▶ **EXERCISE PROMPT**
Reproduce the listing exactly, with no pictures in your copy.

▶ **RECORDS**

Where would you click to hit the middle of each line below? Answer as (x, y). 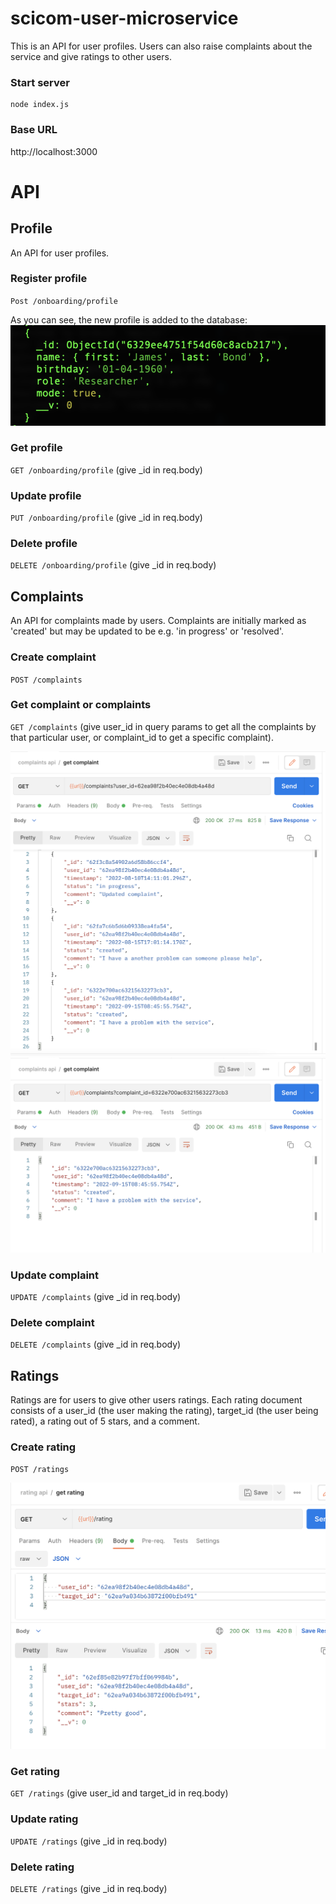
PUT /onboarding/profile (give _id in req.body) (106, 518)
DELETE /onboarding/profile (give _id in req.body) (113, 565)
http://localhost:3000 (54, 151)
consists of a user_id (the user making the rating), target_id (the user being (164, 1411)
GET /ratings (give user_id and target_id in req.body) (119, 1793)
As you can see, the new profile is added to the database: (129, 319)
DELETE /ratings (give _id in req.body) (89, 1888)
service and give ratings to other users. (91, 56)

▶ **ANSWER SECTION**
Where would you click to hit the middle of each line below? Answer as (x, y). 
PUT /onboarding/profile (give _id in req.body) (106, 518)
DELETE /onboarding/profile (give _id in req.body) (113, 565)
http://localhost:3000 (54, 151)
consists of a user_id (the user making the rating), target_id (the user being (164, 1411)
GET /ratings (give user_id and target_id in req.body) (119, 1793)
As you can see, the new profile is added to the database: (129, 319)
DELETE /ratings (give _id in req.body) (89, 1888)
service and give ratings to other users. (91, 56)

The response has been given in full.